Instructions to follow: Filter the entries for lines with the word "both".

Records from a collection
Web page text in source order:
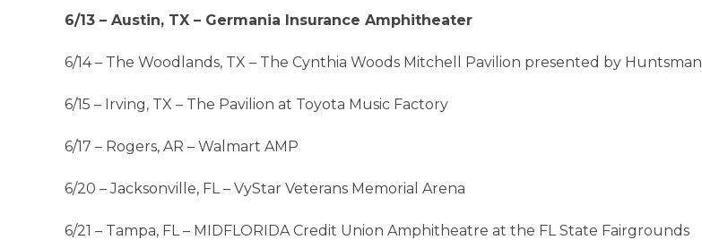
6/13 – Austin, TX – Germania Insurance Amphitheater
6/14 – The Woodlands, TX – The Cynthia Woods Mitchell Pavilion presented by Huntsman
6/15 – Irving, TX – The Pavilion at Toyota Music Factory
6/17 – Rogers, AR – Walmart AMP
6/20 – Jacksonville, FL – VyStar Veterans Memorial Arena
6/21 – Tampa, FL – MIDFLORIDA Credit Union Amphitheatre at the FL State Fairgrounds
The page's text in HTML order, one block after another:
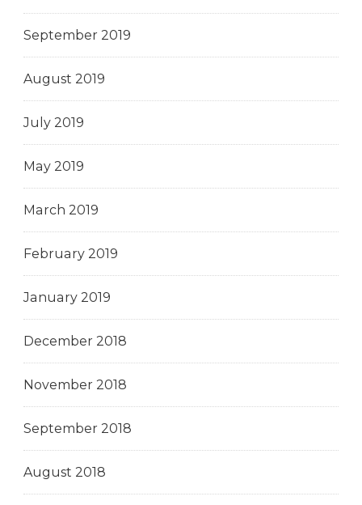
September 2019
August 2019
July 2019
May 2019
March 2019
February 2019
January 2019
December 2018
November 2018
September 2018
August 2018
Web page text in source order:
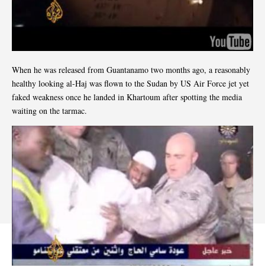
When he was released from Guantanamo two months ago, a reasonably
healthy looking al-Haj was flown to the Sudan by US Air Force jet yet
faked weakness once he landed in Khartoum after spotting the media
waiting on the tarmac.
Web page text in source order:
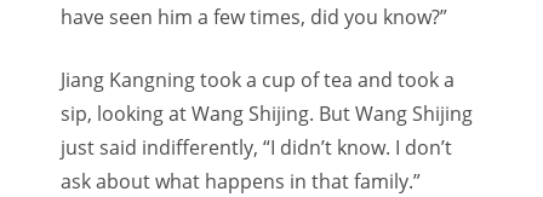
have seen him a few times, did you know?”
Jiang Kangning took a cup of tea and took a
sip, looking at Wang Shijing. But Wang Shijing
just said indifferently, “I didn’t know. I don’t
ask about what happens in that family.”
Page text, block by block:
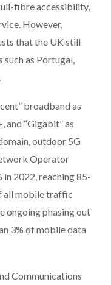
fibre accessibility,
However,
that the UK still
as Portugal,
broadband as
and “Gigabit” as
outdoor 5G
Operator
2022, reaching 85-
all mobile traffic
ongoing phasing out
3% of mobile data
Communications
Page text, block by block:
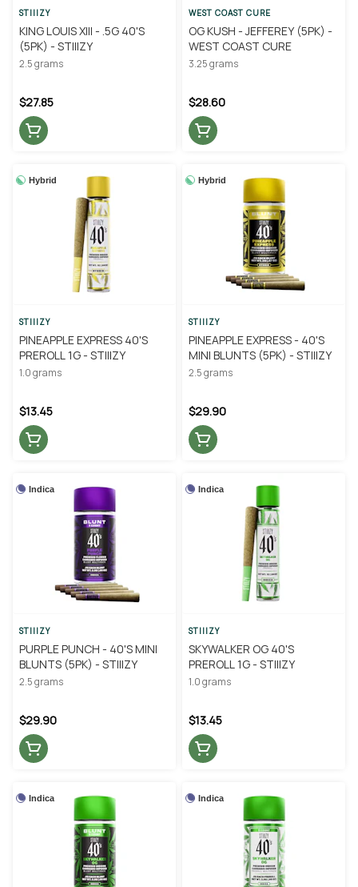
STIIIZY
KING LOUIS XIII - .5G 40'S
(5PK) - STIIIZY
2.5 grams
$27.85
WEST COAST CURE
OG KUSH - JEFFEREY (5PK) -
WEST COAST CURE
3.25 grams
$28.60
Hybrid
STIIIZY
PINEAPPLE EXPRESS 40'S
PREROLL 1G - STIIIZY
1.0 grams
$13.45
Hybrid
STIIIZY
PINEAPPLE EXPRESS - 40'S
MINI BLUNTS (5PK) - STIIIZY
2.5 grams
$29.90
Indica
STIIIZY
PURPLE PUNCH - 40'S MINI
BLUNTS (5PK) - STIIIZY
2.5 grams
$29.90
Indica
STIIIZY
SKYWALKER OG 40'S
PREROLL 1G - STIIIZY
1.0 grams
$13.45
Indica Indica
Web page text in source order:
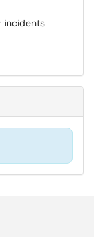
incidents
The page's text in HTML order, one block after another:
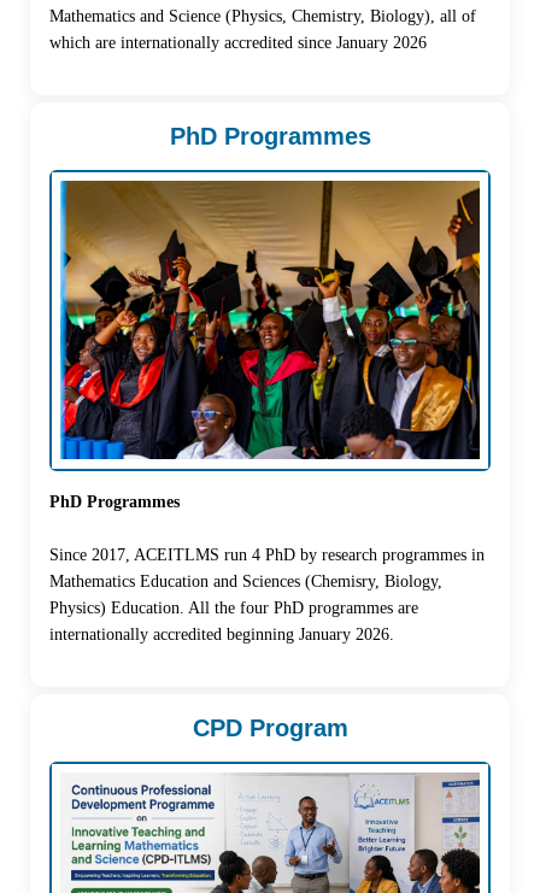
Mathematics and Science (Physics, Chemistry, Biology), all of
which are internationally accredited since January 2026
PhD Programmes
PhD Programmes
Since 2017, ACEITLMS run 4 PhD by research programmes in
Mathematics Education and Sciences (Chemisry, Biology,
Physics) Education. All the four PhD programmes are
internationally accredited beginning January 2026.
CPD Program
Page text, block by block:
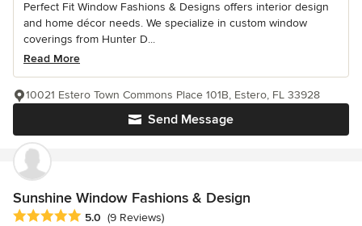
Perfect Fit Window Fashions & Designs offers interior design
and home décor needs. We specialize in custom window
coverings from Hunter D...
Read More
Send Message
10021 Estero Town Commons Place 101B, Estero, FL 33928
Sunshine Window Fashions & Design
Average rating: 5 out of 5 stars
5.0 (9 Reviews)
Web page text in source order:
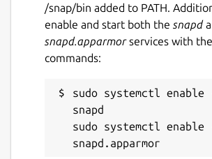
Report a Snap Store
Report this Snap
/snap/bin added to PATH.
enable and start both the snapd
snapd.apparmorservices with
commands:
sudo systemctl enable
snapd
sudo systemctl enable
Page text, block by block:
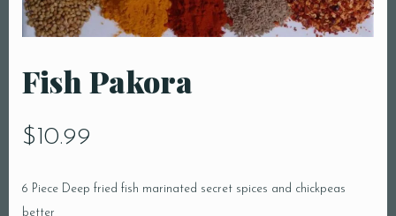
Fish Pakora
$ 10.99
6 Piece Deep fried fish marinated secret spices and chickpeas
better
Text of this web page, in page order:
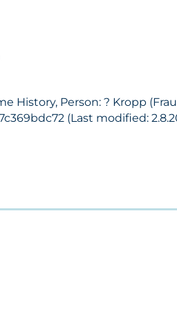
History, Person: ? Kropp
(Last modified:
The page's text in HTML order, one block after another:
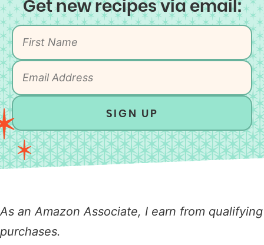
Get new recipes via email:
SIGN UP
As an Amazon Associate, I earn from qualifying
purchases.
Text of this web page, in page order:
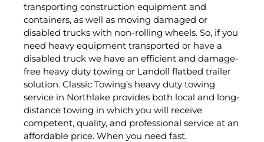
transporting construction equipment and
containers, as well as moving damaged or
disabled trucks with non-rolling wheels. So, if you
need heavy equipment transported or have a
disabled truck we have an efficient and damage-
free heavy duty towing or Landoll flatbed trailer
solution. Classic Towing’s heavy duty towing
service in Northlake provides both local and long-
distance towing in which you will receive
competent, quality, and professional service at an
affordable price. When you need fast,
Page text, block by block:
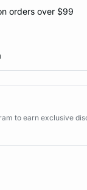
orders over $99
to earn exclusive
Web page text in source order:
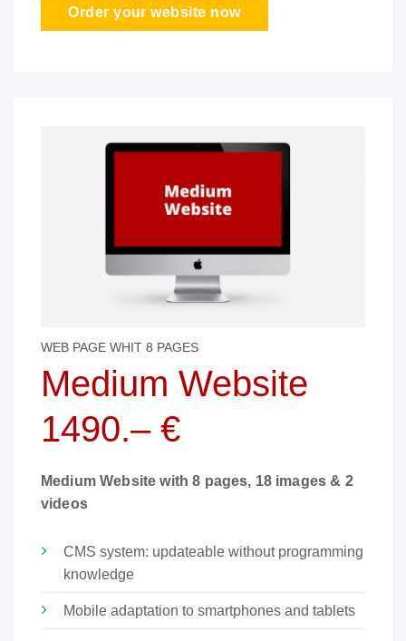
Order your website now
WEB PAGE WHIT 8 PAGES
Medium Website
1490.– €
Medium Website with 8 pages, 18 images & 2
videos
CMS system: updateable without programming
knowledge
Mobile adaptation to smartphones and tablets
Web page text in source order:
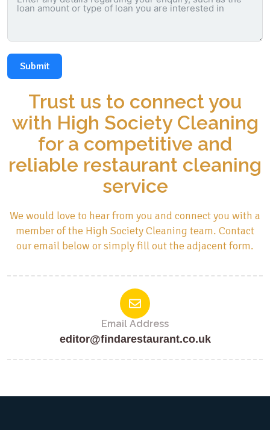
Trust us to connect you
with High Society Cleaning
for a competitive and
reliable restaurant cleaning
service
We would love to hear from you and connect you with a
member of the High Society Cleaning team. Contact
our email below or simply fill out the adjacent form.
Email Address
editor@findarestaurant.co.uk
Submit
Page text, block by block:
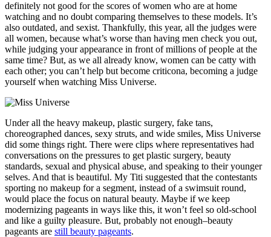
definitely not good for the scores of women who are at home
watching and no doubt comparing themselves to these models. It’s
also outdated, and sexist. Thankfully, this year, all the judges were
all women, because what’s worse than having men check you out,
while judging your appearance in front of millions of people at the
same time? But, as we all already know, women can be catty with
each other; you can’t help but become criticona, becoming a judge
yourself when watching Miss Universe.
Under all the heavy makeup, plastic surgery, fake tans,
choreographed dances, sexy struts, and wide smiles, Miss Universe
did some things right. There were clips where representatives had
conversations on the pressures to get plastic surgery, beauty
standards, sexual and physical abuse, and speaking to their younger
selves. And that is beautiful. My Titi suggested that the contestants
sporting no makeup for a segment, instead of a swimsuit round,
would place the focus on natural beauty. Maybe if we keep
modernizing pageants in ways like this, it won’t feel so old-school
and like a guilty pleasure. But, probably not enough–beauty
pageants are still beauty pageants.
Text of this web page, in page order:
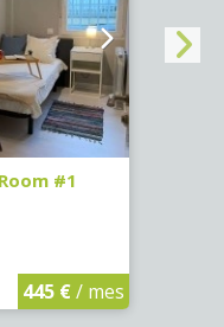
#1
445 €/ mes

Output of the exercise:
enable and start both the snapd
service in Northlake provides both local and long-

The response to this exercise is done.